TASK -
Character for character, transcribe the entries below, minus the images.

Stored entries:
BEGIN

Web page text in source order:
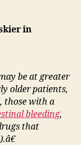
in
be at greater
older patients,
those with a
bleeding,
that
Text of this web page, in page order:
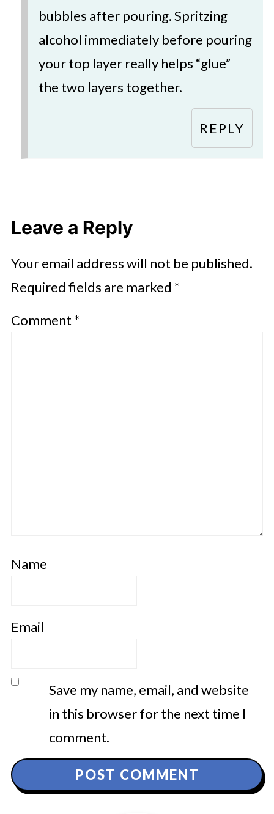
bubbles after pouring. Spritzing
alcohol immediately before pouring
your top layer really helps “glue”
the two layers together.
REPLY
Leave a Reply
Your email address will not be published.
Required fields are marked *
Comment *
Name
Email
Save my name, email, and website
in this browser for the next time I
comment.

END

RESULT FOR THIS TASK -
Web page text in source order:
in
be at greater
older patients,
those with a
bleeding,
that
Text of this web page, in page order:
bubbles after pouring. Spritzing
alcohol immediately before pouring
your top layer really helps “glue”
the two layers together.
REPLY
Leave a Reply
Your email address will not be published.
Required fields are marked *
Comment *
Name
Email
Save my name, email, and website
in this browser for the next time I
comment.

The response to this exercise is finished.